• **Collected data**
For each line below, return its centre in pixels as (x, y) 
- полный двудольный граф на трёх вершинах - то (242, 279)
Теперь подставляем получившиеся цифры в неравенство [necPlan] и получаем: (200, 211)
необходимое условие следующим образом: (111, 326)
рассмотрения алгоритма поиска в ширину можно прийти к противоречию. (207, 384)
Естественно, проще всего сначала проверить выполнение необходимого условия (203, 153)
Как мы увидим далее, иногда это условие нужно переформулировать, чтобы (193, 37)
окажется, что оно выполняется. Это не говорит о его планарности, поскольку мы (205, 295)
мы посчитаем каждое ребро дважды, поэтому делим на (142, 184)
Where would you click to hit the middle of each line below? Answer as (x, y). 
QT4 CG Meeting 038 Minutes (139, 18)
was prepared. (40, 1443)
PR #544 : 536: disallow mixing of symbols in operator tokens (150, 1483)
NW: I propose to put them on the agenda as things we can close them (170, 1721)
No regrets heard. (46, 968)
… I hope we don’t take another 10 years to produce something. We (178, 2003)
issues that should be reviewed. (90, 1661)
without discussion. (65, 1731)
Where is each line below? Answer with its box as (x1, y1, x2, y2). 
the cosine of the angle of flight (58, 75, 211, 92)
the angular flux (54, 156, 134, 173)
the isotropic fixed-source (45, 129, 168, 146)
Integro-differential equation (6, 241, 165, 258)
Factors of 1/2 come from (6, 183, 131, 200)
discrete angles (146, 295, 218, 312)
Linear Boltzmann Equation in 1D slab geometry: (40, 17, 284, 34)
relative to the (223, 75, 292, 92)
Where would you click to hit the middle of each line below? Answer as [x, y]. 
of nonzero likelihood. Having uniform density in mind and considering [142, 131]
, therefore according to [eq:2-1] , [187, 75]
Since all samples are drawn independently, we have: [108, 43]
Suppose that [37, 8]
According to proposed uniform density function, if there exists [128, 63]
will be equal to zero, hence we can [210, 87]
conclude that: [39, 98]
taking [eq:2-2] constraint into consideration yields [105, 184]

• **WHAT IS REQUIRED**
Where the data above reaches the line holding "without discussion. (65, 1731)", begin printing, and stop after the line holding "Suppose that [37, 8]". Each line must be reproduced exactly, with nothing else added.

• **RESULT**
without discussion. (65, 1731)
Where is each line below? Answer with its box as (x1, y1, x2, y2). 
the cosine of the angle of flight (58, 75, 211, 92)
the angular flux (54, 156, 134, 173)
the isotropic fixed-source (45, 129, 168, 146)
Integro-differential equation (6, 241, 165, 258)
Factors of 1/2 come from (6, 183, 131, 200)
discrete angles (146, 295, 218, 312)
Linear Boltzmann Equation in 1D slab geometry: (40, 17, 284, 34)
relative to the (223, 75, 292, 92)
Where would you click to hit the middle of each line below? Answer as [x, y]. 
of nonzero likelihood. Having uniform density in mind and considering [142, 131]
, therefore according to [eq:2-1] , [187, 75]
Since all samples are drawn independently, we have: [108, 43]
Suppose that [37, 8]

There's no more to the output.